◆ WORK TO BE COMPLETED ◆
Show each line of the records below where the word "consider" occurs.

◆ Data excerpts ◆

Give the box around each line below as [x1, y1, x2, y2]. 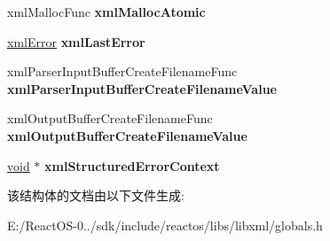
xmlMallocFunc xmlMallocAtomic [7, 3, 206, 20]
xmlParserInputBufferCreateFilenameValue [7, 79, 277, 97]
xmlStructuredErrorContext [44, 156, 220, 175]
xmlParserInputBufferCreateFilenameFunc [7, 62, 238, 81]
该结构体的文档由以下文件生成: [7, 186, 185, 205]
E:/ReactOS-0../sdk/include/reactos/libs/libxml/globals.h [7, 215, 323, 234]
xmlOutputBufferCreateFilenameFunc [7, 109, 213, 128]
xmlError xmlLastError [7, 32, 145, 51]
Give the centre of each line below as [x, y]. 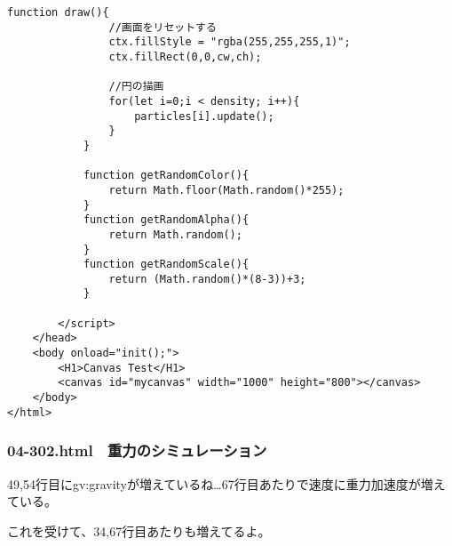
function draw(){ [58, 12]
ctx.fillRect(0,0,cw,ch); [185, 56]
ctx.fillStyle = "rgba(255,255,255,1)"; [230, 42]
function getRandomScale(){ [166, 265]
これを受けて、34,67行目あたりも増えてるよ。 [139, 530]
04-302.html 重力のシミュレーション [137, 450]
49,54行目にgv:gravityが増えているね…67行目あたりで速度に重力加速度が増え [226, 483]
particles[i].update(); [204, 116]
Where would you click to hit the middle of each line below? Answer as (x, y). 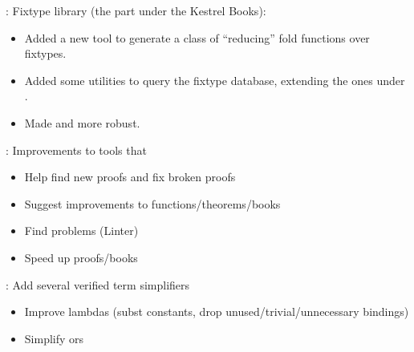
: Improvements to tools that (76, 150)
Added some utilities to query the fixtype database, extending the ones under (215, 80)
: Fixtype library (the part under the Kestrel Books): (136, 10)
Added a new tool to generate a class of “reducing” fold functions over (197, 37)
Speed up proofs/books (81, 257)
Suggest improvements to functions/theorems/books (152, 203)
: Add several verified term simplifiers (98, 284)
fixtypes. (45, 53)
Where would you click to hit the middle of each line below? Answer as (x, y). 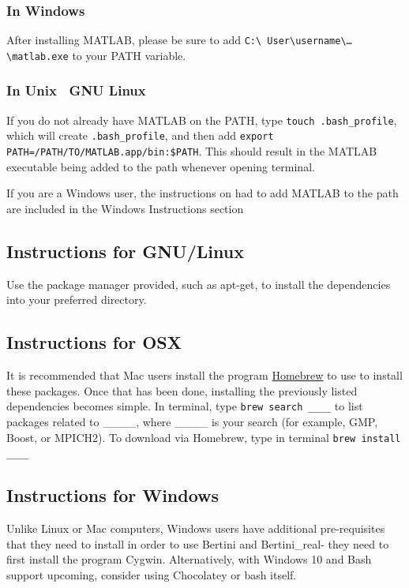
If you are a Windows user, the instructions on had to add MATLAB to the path (203, 193)
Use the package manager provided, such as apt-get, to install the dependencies (199, 284)
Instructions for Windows (113, 495)
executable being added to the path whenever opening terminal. (161, 166)
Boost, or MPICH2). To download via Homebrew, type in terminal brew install (204, 437)
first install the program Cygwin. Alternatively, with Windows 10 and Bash (189, 559)
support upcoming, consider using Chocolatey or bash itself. (152, 574)
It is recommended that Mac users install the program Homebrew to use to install (204, 375)
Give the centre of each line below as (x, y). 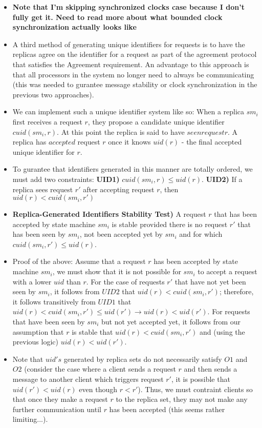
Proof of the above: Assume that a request (79, 261)
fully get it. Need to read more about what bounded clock (117, 17)
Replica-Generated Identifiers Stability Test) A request (109, 214)
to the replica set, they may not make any (182, 399)
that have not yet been (210, 281)
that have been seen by (49, 322)
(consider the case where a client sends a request (100, 369)
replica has (29, 142)
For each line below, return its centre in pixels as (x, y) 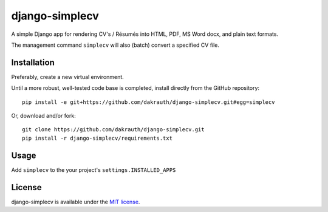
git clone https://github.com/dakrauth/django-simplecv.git (113, 130)
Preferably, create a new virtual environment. (67, 77)
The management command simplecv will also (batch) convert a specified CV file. (115, 45)
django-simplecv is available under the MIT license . (76, 202)
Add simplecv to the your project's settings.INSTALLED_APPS (94, 169)
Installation (33, 62)
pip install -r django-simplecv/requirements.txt (97, 138)
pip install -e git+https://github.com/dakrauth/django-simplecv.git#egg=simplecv (149, 102)
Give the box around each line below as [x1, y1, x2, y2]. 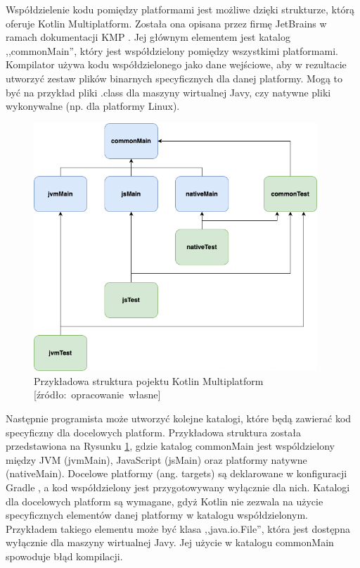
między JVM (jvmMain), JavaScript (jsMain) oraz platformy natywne [6, 452, 307, 467]
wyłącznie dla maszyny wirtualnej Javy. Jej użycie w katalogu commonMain [6, 535, 334, 550]
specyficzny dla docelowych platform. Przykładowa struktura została [6, 424, 301, 439]
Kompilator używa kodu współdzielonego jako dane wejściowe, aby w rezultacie [6, 57, 347, 72]
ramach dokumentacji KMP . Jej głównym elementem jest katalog [6, 30, 290, 44]
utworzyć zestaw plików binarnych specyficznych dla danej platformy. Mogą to [6, 70, 342, 85]
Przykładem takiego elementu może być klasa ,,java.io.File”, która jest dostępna [6, 521, 350, 536]
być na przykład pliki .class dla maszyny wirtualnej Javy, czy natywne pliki [6, 84, 331, 99]

◆ YOUR RESPONSE ◆
support upcoming, consider using Chocolatey or bash itself. (152, 574)
(consider the case where a client sends a request (100, 369)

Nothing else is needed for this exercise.